Rockefeller Room 002, 3 pm

Tea 4:30 pm, Math Lounge

Joint Mathematics and Philosophy Colloquium
Note different time and format

**Abstract: ** Modern mathematics is, to my mind, a
complex edifice based on conceptual constructions. With its richness,
variety, and complexity any discussion of the nature of mathematics
cannot but accede to the primacy of its history and practice. The
applicability of mathematics may be a driving motivation, but in the
end mathematics is autonomous. Mathematics is in a broad sense
self-generating and self-authenticating, and alone competent to
address issues of its correctness and authority.

What brings us
mathematical knowledge? The carriers of mathematical knowledge are
proofs, more generally arguments and constructions, as embedded in
larger contexts. Mathematical knowledge does not consist of theorem
statement, and certainly does not consist of more and more ``epistemic
access'', somehow, to ``abstract objects'' and their workings.
Mathematicians and teachers of higher mathematics know this, but it
should be said.

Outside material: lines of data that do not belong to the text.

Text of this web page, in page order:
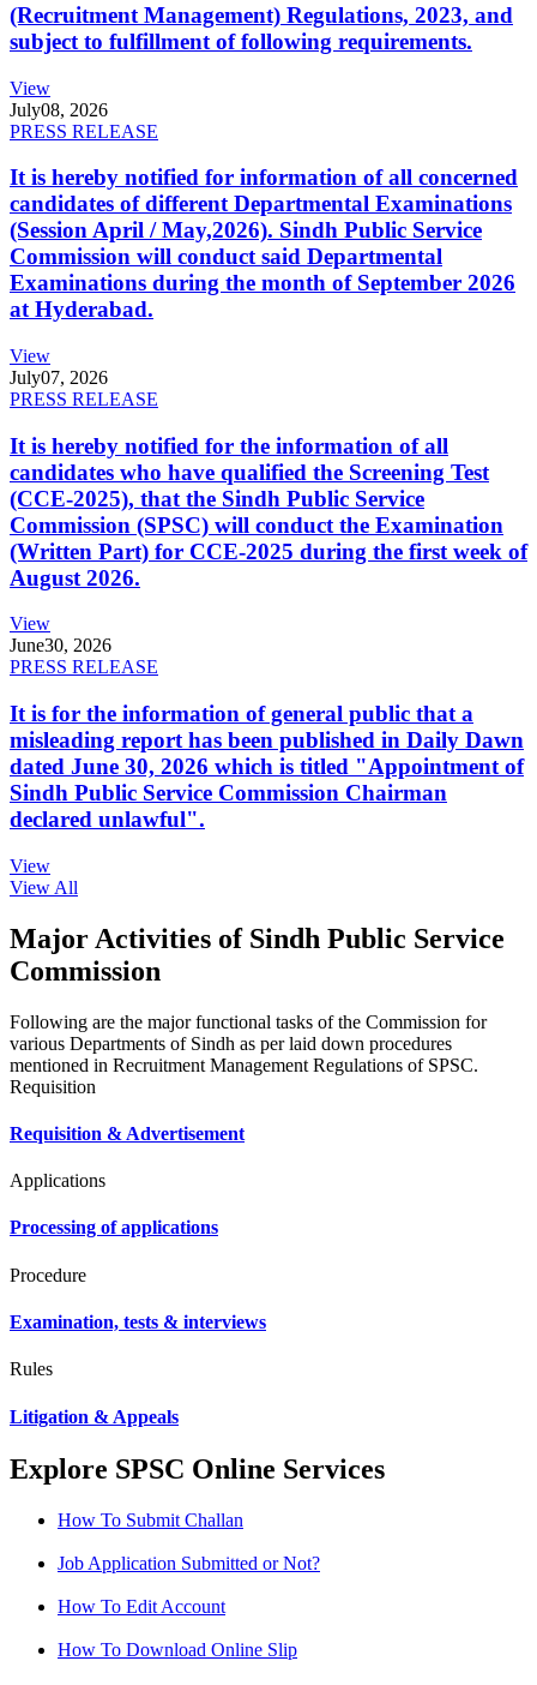
(Recruitment Management) Regulations, 2023, and
subject to fulfillment of following requirements.
View
July08, 2026
PRESS RELEASE
It is hereby notified for information of all concerned
candidates of different Departmental Examinations
(Session April / May,2026). Sindh Public Service
Commission will conduct said Departmental
Examinations during the month of September 2026
at Hyderabad.
View
July07, 2026
PRESS RELEASE
It is hereby notified for the information of all
candidates who have qualified the Screening Test
(CCE-2025), that the Sindh Public Service
Commission (SPSC) will conduct the Examination
(Written Part) for CCE-2025 during the first week of
August 2026.
View
June30, 2026
PRESS RELEASE
It is for the information of general public that a
misleading report has been published in Daily Dawn
dated June 30, 2026 which is titled "Appointment of
Sindh Public Service Commission Chairman
declared unlawful".
View
View All
Major Activities of Sindh Public Service
Commission
Following are the major functional tasks of the Commission for
various Departments of Sindh as per laid down procedures
mentioned in Recruitment Management Regulations of SPSC.
Requisition
Requisition & Advertisement
Applications
Processing of applications
Procedure
Examination, tests & interviews
Rules
Litigation & Appeals
Explore SPSC Online Services
How To Submit Challan
Job Application Submitted or Not?
How To Edit Account
How To Download Online Slip
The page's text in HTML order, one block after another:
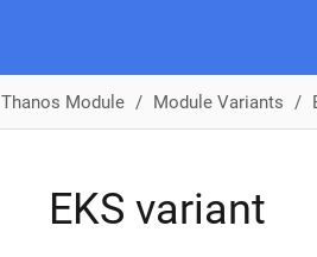
Thanos Module Module Variants
EKS variant
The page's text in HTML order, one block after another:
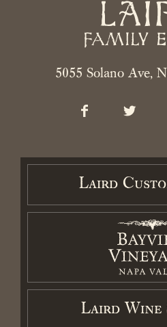
5055 Solano Ave,
Laird
Laird Wine
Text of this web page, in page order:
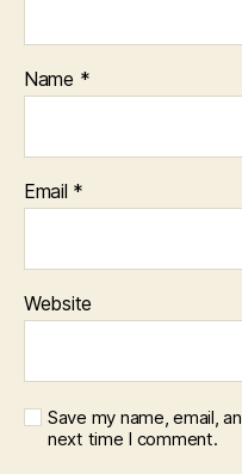
Name *
Email *
Website
Save my name, email,
next time I comment.
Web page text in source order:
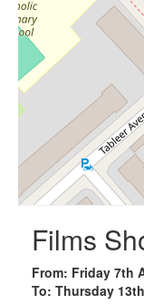
Films
From: Friday 7th
To: Thursday
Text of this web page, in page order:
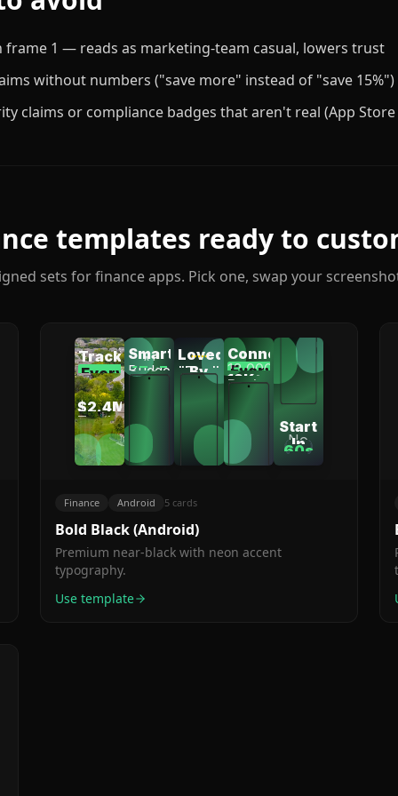
frame 1 — reads as marketing-team casual, lowers trust
without numbers ("save more" instead of "save 15%")
claims or compliance badges that aren't real (App
templates ready to
sets forfinanceapps. Pick one, swap your
$2.4M
Tracked
This
Month
Track
Every
Dollar
Smart
Budgeting
AI
categorizes
47
Categories
<5s
Setup
Loved
By
Pros
"Finally
finances
together.
The
categorization
is
genius."
Marcus,
Connect
Every
Account
12,000+
banks
supported
worldwide
12K+
Banks
Start
In
No
credit
60s
Setup
Finance Android 5 cards
Bold Black (Android)
Premium near-black with neon accent
typography.
Use template
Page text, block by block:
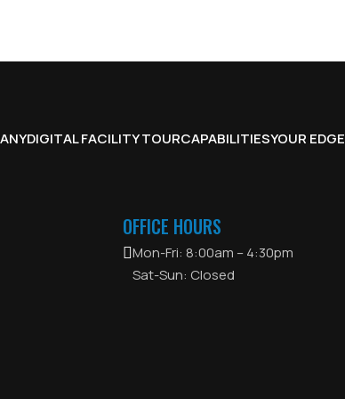
DIGITAL FACILITY TOURCAPABILITIESYOUR EDGE
OFFICE HOURS
Mon-Fri: 8:00am – 4:30pm
Sat-Sun: Closed
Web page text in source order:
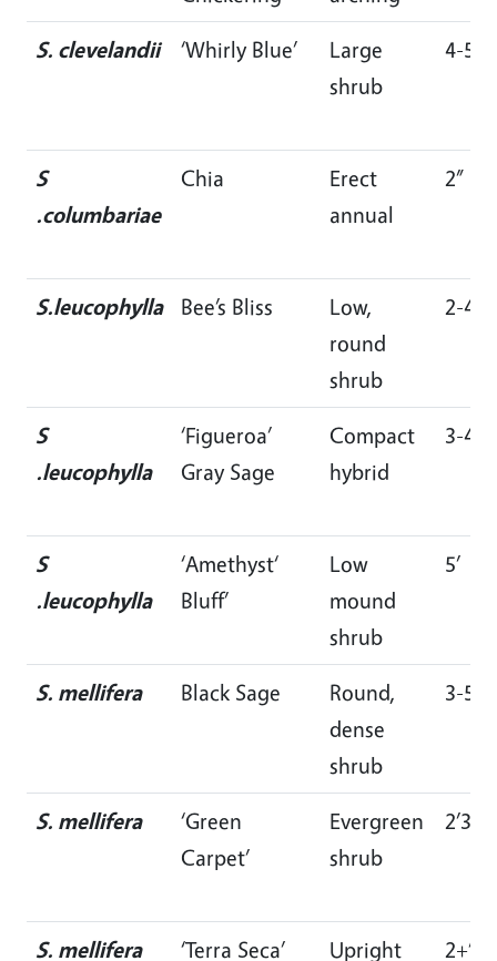
S. clevelandii ‘Whirly Blue’
Large
shrub
4-5’
S
.columbariae
Chia
Erect
annual
2”
S.leucophylla Bee’s Bliss
Low,
round
shrub
2-4’
S
.leucophylla
‘Figueroa’
Gray Sage
Compact
hybrid
3-4’
S
.leucophylla
‘Amethyst‘
Bluff’
Low
mound
shrub
5’
S. mellifera Black Sage
Round,
dense
shrub
3-5’
S. mellifera
‘Green
Carpet’
Evergreen
shrub
2’3’
S. mellifera ‘Terra Seca’
Upright
2+’
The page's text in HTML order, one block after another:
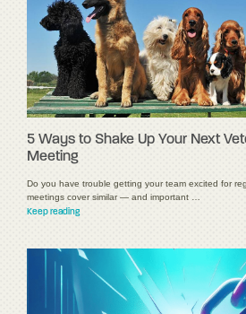
5 Ways to Shake Up Your Next
Meeting
Do you have trouble getting your team excited for
meetings cover similar — and important …
Keep reading
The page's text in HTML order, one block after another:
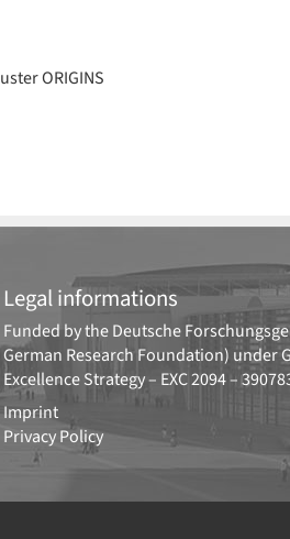
ORIGINS
Legal informations
Funded by theDeutsche
German Research Foundation) under
Excellence Strategy – EXC 2094 –
Imprint
Privacy Policy
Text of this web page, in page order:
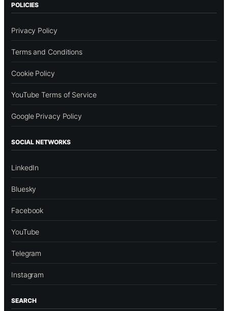
POLICIES
Privacy Policy
Terms and Conditions
Cookie Policy
YouTube Terms of Service
Google Privacy Policy
SOCIAL NETWORKS
LinkedIn
Bluesky
Facebook
YouTube
Telegram
Instagram
SEARCH
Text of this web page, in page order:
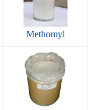
Methomyl
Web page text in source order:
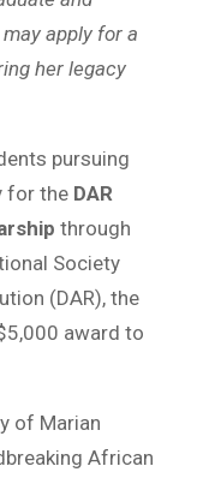
apply for a
her legacy
pursuing
for the DAR
through
Society
(DAR), the
award to
of Marian
African
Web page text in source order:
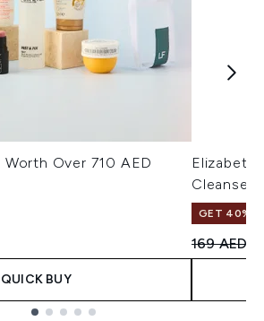
Over 710 AED
QUICK BUY
Elizabeth
Cleanser
GET 40%
169 AED
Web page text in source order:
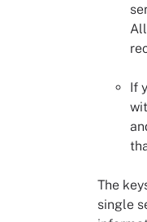
If
The
single
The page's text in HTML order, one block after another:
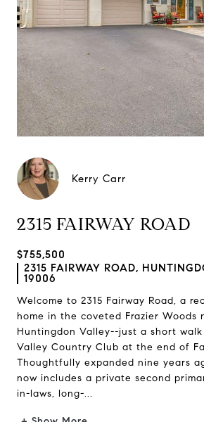
Kerry Carr
2315 FAIRWAY ROAD
$755,500
2315 FAIRWAY ROAD,
19006
Welcome to 2315 Fairway Road, a
home in the coveted Frazier Woods
Huntingdon Valley--just a short
Valley Country Club at the end of
Thoughtfully expanded nine years
now includes a private second
in-laws, long-...

Issues about competence and intuition can be raised as
well as factors about the general dissemination of analogical or
inductive reasoning, but in the end, what can be directly conveyed as
knowledge are proofs.

The talk will describe how proofs are the
carriers of mathematical knowledge, with the first half devoted to set
theory, and the second half, to modern mathematics in general. Some
elementary set theory and knowledge of the set theoretic axioms would
be helpful for following the first half, but the second half requires
little background.

This talk will be accessible to graduate students.